0

I am building a pipeline in a machine learning project in which I would like to automatically discretize variables containing NAs. These NAs are justified in the context of the research and it is impossible to remove the rows or impute the values as this would bias the results, hence the choice of binning.

I use optimal binning to bin the variables, a method presented in [1] and implemented in a Python module. This method is the "optimal discretization of a variable into bins given a discrete or continuous numeric target".

In my pipeline:

  • I optimally bin each variable given my continuous target.
  • I one hot encode all the discrete variables created
  • I use a regression technique (e.g. xgboost regressor)

If I use K-fold cross-validation, it seems that the binning algorithm provided in the Python module is not rerun on the training set for each fold, but is rather run only once on the whole sample (training + validation).
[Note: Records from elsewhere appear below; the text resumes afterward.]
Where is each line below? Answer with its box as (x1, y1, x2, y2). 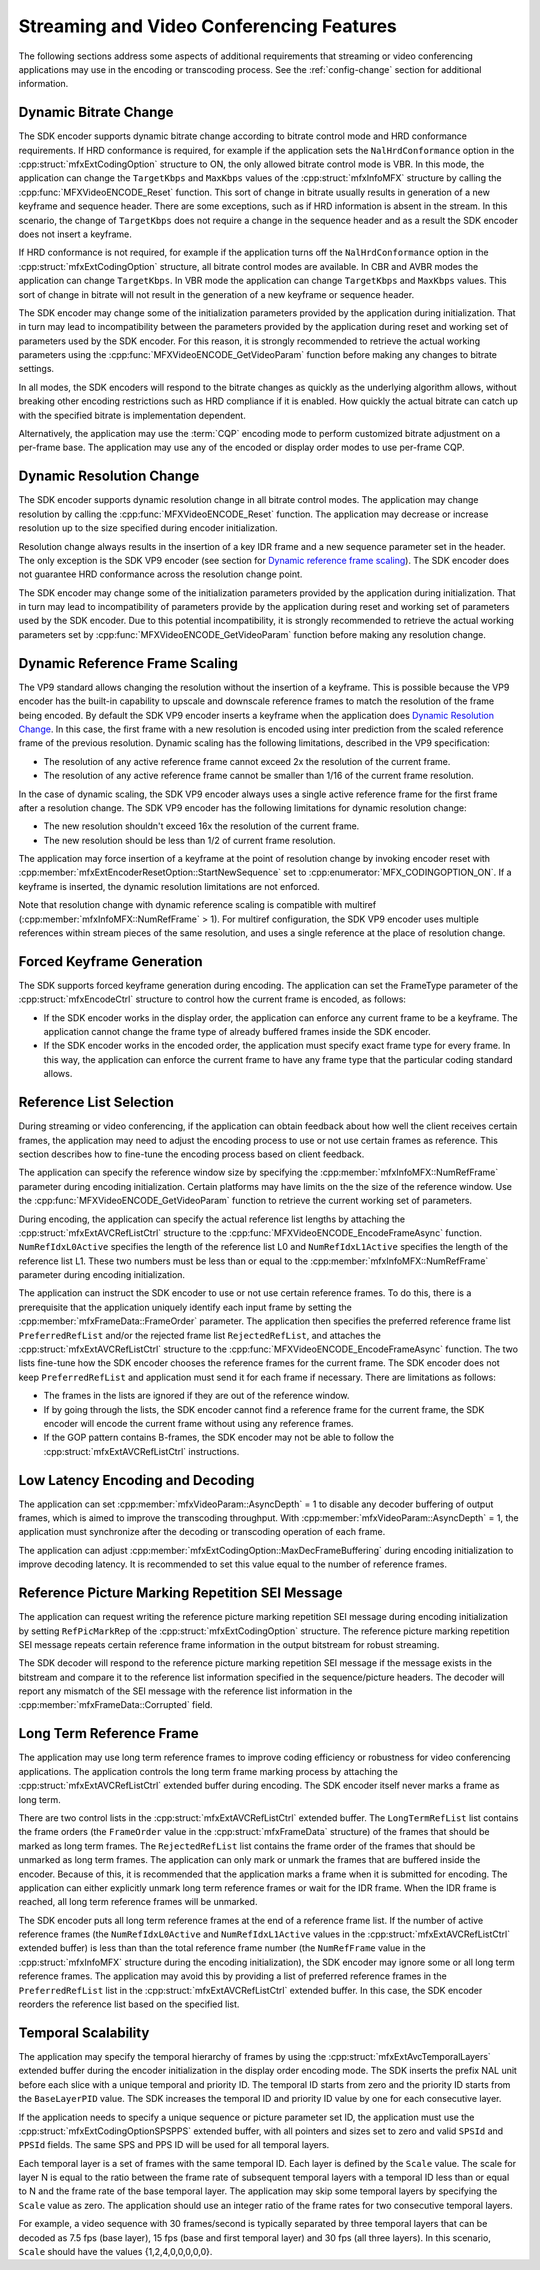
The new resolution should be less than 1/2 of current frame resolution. (43, 834, 336, 846)
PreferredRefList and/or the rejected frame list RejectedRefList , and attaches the (18, 1329, 382, 1341)
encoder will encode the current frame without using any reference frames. (43, 1417, 354, 1429)
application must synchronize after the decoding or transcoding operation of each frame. (18, 1526, 386, 1538)
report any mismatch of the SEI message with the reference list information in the (18, 1685, 353, 1697)
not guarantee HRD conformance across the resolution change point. (18, 568, 303, 580)
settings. (18, 363, 55, 375)
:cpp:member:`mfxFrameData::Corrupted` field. (18, 1699, 214, 1711)
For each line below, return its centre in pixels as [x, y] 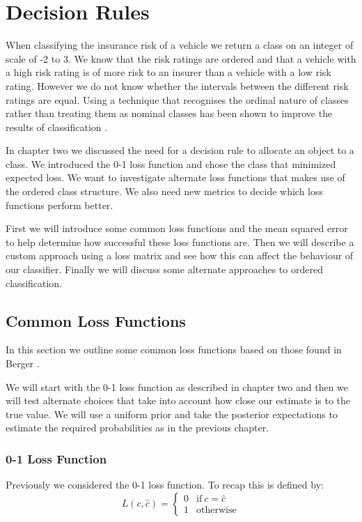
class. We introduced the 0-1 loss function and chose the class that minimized [171, 163]
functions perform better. [60, 205]
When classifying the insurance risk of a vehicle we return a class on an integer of [180, 45]
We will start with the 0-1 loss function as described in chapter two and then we [177, 386]
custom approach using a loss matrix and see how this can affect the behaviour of [180, 255]
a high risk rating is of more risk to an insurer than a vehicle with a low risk [168, 72]
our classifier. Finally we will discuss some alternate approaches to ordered [164, 269]
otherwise [217, 511]

Only after is the cross-validation performed.

My question is: If I use K-fold cross-validation to tune the hyperparameters of my regression model, is it correct to bin the variables on all data and not only on the training set? Isn't there a risk of using validation data (including the target values) to determine the training set variables via automated binning?

[1] Navas-Palencia, G. (2022). Optimal binning: Mathematical programming formulation (arXiv:2001.08025). arXiv. http://arxiv.org/abs/2001.08025

0 Answers0